But can it play Pitfall!? —
It’s a custom keyboard, an artfully dinged-up case, and a wonderful throwback.
Kevin Purdy
– Feb 2, 2024 8:34 pm UTC
Enlarge / Penk Chen’s Rasti Computer, built with 3D printing, Framework laptop internals, and a deep love for the first laptop that went to space.
If I had to figure out what to do with the insides of a Framework 13 laptop I had lying around after today, I might not turn it into a strange but compelling “Slabtop” this time.
No, I think that, having seen Penk Chen’s remarkable project to fit Framework parts into a kind of modern restyling of the Grid Compass laptop, I would have to wait until Chen posts detailed build instructions for this project… and until I had a 3D printer… and could gather the custom mechanical keyboard parts. Sure, that’s a lot harder, but it’s hard to put a price on drawing unnecessary attention to yourself while you chonk away on your faux-used future laptop.
The Rasti Computer, which Chen writes is “derived from the German compound word ‘Rasterrahmen’ (grid + framework),” has at its core the mainboard, battery, and antennae from the highly modular and repairable first-generation Framework laptop. It takes input from the custom keyboard Chen designed for the chassis, with custom PCB and 3D-printed keycaps and case. It sends images to a 10.4-inch QLED 1600×720 display, and it all fits inside a bevy of 3D-printed pieces with some fairly standard hex-head bolts. Oh, and the hinges from a 2012 13-inch MacBook pro, though that’s possibly negotiable.
Rear view of the Rasti Computer, with “a touch of silver dry brushing [that] added the beat-up metal look.”
Semi-exploded view of the Rasti Computer.
You can, of course, run Windows on this device, if you like. But it might feel dissonant to put so much custom work in to run a stock OS.

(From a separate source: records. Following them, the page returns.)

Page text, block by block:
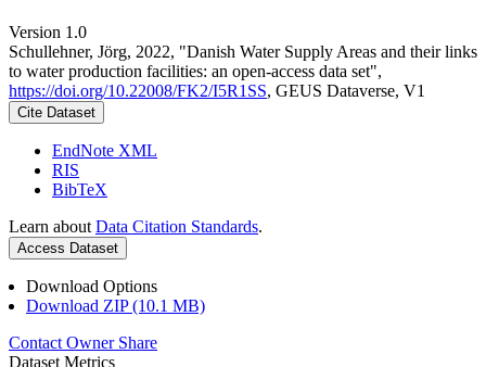
Version 1.0
Schullehner, Jörg, 2022, "Danish Water Supply Areas and their links
to water production facilities: an open-access data set",
https://doi.org/10.22008/FK2/I5R1SS, GEUS Dataverse, V1
Cite Dataset
EndNote XML
RIS
BibTeX
Learn about Data Citation Standards.
Access Dataset
Download Options
Download ZIP (10.1 MB)
Contact Owner Share
Dataset Metrics
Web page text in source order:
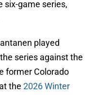
six-game series,
played
series against the
former Colorado
the 2026 Winter
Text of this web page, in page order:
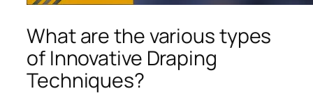
What are the various types
of Innovative Draping
Techniques?
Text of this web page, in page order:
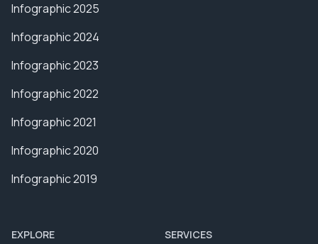
Infographic 2025
Infographic 2024
Infographic 2023
Infographic 2022
Infographic 2021
Infographic 2020
Infographic 2019
SERVICES
EXPLORE
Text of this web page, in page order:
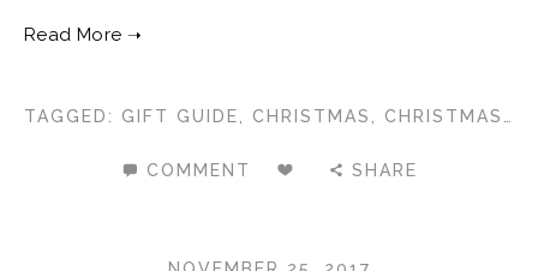
TAGGED: GIFT GUIDE CHRISTMAS CHRISTMAS 2017
COMMENT SHARE
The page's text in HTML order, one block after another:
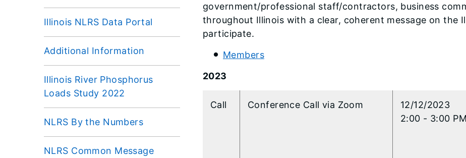
Illinois NLRS Data Portal
Additional Information
Illinois River Phosphorus
Loads Study 2022
NLRS By the Numbers
NLRS Common Message
government/professional staff/contractors, business
throughout Illinois with a clear, coherent message on the
participate.
Members
2023
Call Conference Call via Zoom
12/12/2023
2:00 - 3:00 PM
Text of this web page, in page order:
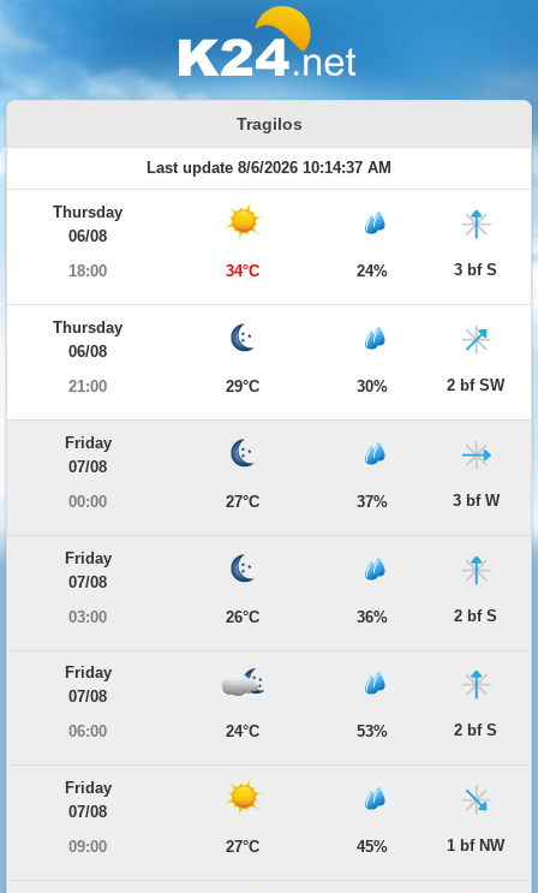
Tragilos
Last update 8/6/2026 10:14:37 AM
Thursday
06/08
18:00
34°C 24% 3 bf S
Thursday
06/08
21:00
29°C 30% 2 bf SW
Friday
07/08
00:00
27°C 37% 3 bf W
Friday
07/08
03:00
26°C 36% 2 bf S
Friday
07/08
06:00
24°C 53% 2 bf S
Friday
07/08
09:00
27°C 45% 1 bf NW
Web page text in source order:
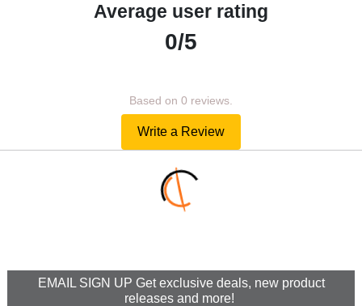
Average user rating
0/5
Based on 0 reviews.
Write a Review
EMAIL SIGN UP Get exclusive deals, new product
releases and more!
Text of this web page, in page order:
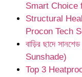
Smart Choice
Structural
Procon Tech
বাড়ির ছাদে
Sunshade)
Top 3
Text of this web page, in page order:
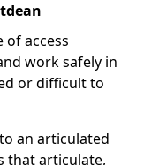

Chen’s project derives from, and pays tribute to, the Grid Compass (styled “GRiD” by its maker, GRiD Systems Corp.). The Compass was probably (again, probably) the first clamshell-style laptop made. It saw use by NASA’s Space Shuttle program, as well as by military and other entities needing a laptop that was both compact and throw-it-at-a-wall durable. It had 256KB of memory by default (less than half the amount Bill Gates didn’t say you should ever need), a 320×240 pixel screen, and an Intel 8086 processor. Some models contained a 1,200bps modem. It cost more than $8,000 in 1982, or almost $25,000 today.
We have it on good word from some resident vintage computer collectors that the Compass remains a rare and expensive item to get. Rebuilding a Framework mainboard into a modern-day Grid-like doesn’t seem particularly cheap, depending on your 3D printer setup, or lack thereof. Nor is it likely to be easy, given a glimpse at how it goes together. But it will give you a unique portable and conversation piece, one that runs programs beyond Grid-OS.
You can read more about the Grid Compass at Cooper Hewitt, the firm where Compass designer Bill Moggridge worked as design director from 2010 until his 2011 passing. If you remember bubble memory, it’s a dip back into that genial trauma. Hackaday, where we first saw the Rasti project, wrote up a similarly Compass-inspired laptop, the GRIZ Sextant, with a Raspberry Pi at its core.